Oracle Database has a feature which allows it to query millions of rows in parallel while executing a join which has a big fanout. How important is it that a database server has a lot of intra-query concurrency? Does it still make a lot of sense to run an analytical query in parallel threads, on a single machine?
While at Percona Live, there was a lot of talk about the future of MySQL, and some even mentioned this as being part of the future.
The reason for intra-query parallelism has always been to fill up the pipeline to disk with lots of parallel queries. Indeed, this pipe is thick and long - and if used, it’d better produce a lot of data at once. Efficiency of CPU utilization is sacrificed to achieve efficiency of a rotating disk drive.

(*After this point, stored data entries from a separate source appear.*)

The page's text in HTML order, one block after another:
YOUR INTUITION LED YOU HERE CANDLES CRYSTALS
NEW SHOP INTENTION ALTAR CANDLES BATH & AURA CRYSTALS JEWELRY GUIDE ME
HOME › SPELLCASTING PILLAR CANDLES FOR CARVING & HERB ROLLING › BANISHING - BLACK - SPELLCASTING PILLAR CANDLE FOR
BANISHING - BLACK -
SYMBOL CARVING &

Yet in DaaS world this all fails to make sense to me. In a cloud, one execution unit is not one CPU, but one instance, and one database instance equals to a cluster of virtual machines. Map/Reduce was only the first sign of the change - it is stupid, indeed, but network is faster than disk, and if a query needs to inspect a million of rows, they’d better be on thousands of disks, not on a single one.
It’s funny how MySQL technology is steadily pulled up-market. I haven’t seen a single project use MySQL Stored Procedures, which were created for SAP R/3 integration, in applications they were created for. Perhaps, when parallel query in MySQL is ready, it also will be used for something completely different.
Meanwhile, I think the task of coming up with an efficient join algorithm to run across sharded data is more in line with the way hardware is going to look like in the future. Sharding is done best when not done at all. But so is concurrency.